Fragments of worms can be readily cultured in small aquaria through which seawater is gently flowing or that are equipped with bubbling stones. Instant Ocean®, previously "conditioned" by living organisms, works well if natural seawater is not available. It is important that large volumes of clean, well-aerated water be used; several pieces of worm will survive much better in a one- or two-gallon aquarium equipped with well-washed quartz sand and a bubbling stone than will isolated pieces in small finger bowls. We have routinely carried out experiments without the use of antibiotics; however, penicillin (100 U/ml) or sodium sulfadiazine (50 µg/ml) in combination with streptomycin sulfate (100 µg/ml) can be used to retard bacterial growth without adversely affecting regeneration. All water should be filtered and changed frequently, and strands or coatings of mucus removed, to prevent accumulations of protozoa that, at times, attack regenerating fragments.
To investigate the participation of tissues in anterior regeneration, the following excisions can be performed on the elongated 13th segment [Fig. 1]:
a) The anterior portion of the gut and overlying epidermis can be dissected off the muscle mass.
b) The anterior half of the ventral muscle including the ventral epidermis and the anterior portion of the nerve cord of segment 13 can be removed.
We have found that removal of either the gut or the ventral muscle mass leads to a sharp flexion of the body in the direction of the excised tissue. In fragments in which the dorsal gut is removed, the ventral muscle mass curves sharply upward so that the cut ends of the muscle and gut are in close apposition. The anterior blastema forms at the junction of the cut tissue. Because of the muscle flexion, regenerating heads continue to curl sharply caudally along the dorsal surface of the gut. In segments in which ventral muscle was removed, the gut curves ventrally so that again, the cut ends of the tissue are next to each other. Within a few days, muscle tissue gradually extends forward from the old muscle mass. The regeneration blastema forms at the junction of the severed gut and the muscle extensions. Simultaneous posterior regeneration occurs. Both operations initiate a similar response. In neither does the regenerate form at the cut end of one tissue; rather, the original organization of the worm is first reestablished and the regenerate forms in the region where tissues of all three germ layers are present. This experiment was performed on the small Pacific species in which wound closure and healing occur more readily than in the larger Atlantic species.
The role of the nervous system in regeneration remains poorly understood. While there is little doubt that the nervous system is crucial, its role in supporting tissue regeneration remains unclear. In some other polychaetes, ablation and implantation studies showed that the brain is essential for posterior regeneration; because implanted brains that support regeneration lacked neural connections, the influence of one or more neurosecretory hormones was strongly indicated (Golding, 1967; Clark and Bonney, 1969). This is easily tested in Chaetopterus, because anterior regeneration does not occur caudal to segment 14. When segments 14 and 15 are isolated in pairs, no anterior regeneration occurs; however, posterior regeneration occurs normally in the complete absence of a brain or regenerating brain (Hill, 1972).
Again working with segment 13, one can test whether ventral ganglia play a role in regeneration by obtaining fragments that contain different parts of the nerve cord. The ventral ganglia (i.e., the enlarged areas from which segmental connectives emerge) lie ventral to the ciliated cup. If segment 13 is isolated and cut just anterior to the ciliated cup, the posterior half segment is ganglion-free. Under these conditions, the posterior halves regenerate both anteriorly and posteriorly; the anterior halves produce only new anterior segments (Hill, 1972) (Fig. 4), indicating that the ventral ganglia are probably essential for posterior regeneration.
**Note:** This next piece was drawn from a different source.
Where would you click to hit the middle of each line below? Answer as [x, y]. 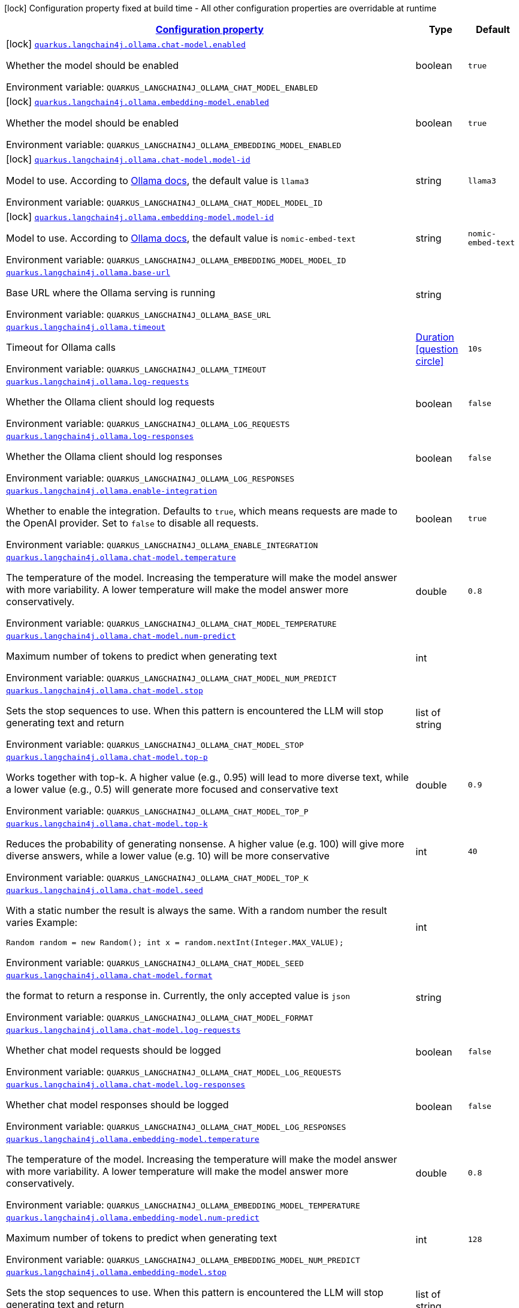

On the basis of these results and those from other laboratories, it appears that something produced by the ganglia, probably a neurosecretory hormone, is necessary for posterior regeneration; anterior regeneration is cued differently. We have been unable to remove the ventral ganglia from the posterior half of the segment and implant them into the anterior half. However, if the anterior part of segment 13, which is incapable of undergoing posterior regeneration in isolation, is left attached to the anterior 12 segments, posterior regeneration occurs normally (Hill, 1972). Consequently, it appears that something not present in the anterior part of segment 13 is provided by the attached anterior segments. (In Chaetopterus the nerve cell bodies are not restricted to the ganglia, but extend along the connectives.) This last experiment has been performed on both species.